8.19. The span element

The span element, in conjunction with the id and class attributes, offer a generic mechanism for adding structure to documents. This element imposes no presentational idioms on the content. Thus, authors may use this element in conjunction with style sheets, the xml:lang attribute, etc., to tailor XHTML to their own needs and tastes.

Attributes

The Common collection
A collection of other attribute collections, including: Core, Events, I18N, and Hypertext

For example, suppose you wish to mark all words in a document that need to be collected into an index. You could use a span element, with a class of xref:

<p>This operation is called
the <span class="xref">transpose</span>
or <span class="xref">inverse</span>.</p>

8.20. The strong element

The strong element indicates strong emphasis for its contents.

Attributes

The Common collection
A collection of other attribute collections, including: Core, Events, I18N, and Hypertext
On <strong>Monday</strong> please put the rubbish out,
but <em>not</em> before nightfall!

8.21. The var element

The var element indicates an instance of a variable or program argument.

Attributes

The Common collection
A collection of other attribute collections, including: Core, Events, I18N, and Hypertext

Example:

The parameter <var>ncols</var> represents
the number of colors to use.

9. XHTML Hypertext Module

This section is normative.

The Hypertext Module provides the element that is used to define hypertext links to other resources, as well as a number of attributes.

This module supports the following element:

Element Attributes Minimal Content Model
a Common, charset (Charset), hreflang (LanguageCode), rel (LinkTypes), rev (LinkTypes), type (ContentType) (PCDATA | Inline)*

This module adds the a element to the Inline content set of the Text Module, and activates the Hypertext Attribute Collection.

Implementation: DTD

9.1. The a element

Attributes

The Common collection
A collection of other attribute collections, including: Core, Events, I18N, and Hypertext
charset = Charset
This attribute specifies the character encoding of the resource designated by the link.

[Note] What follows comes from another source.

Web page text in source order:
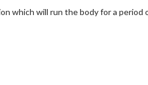
which will run the body for a

Please consult the section on character encodings for more details.
hreflang = LanguageCode
This attribute specifies the base language of the resource designated by href and may only be used when href is specified.
type = ContentType
This attribute gives an advisory hint as to the content type of the content available at the link target address. It allows user agents to opt to use a fallback mechanism rather than fetch the content if they are advised that they will get content in a content type they do not support.

Authors who use this attribute take responsibility to manage the risk that it may become inconsistent with the content available at the link target address.

For the current list of registered content types, please consult [MIMETYPES].

rel = LinkTypes
This attribute describes the relationship from the current document to the URI referred to by the element. The value of this attribute is a space-separated list of link types.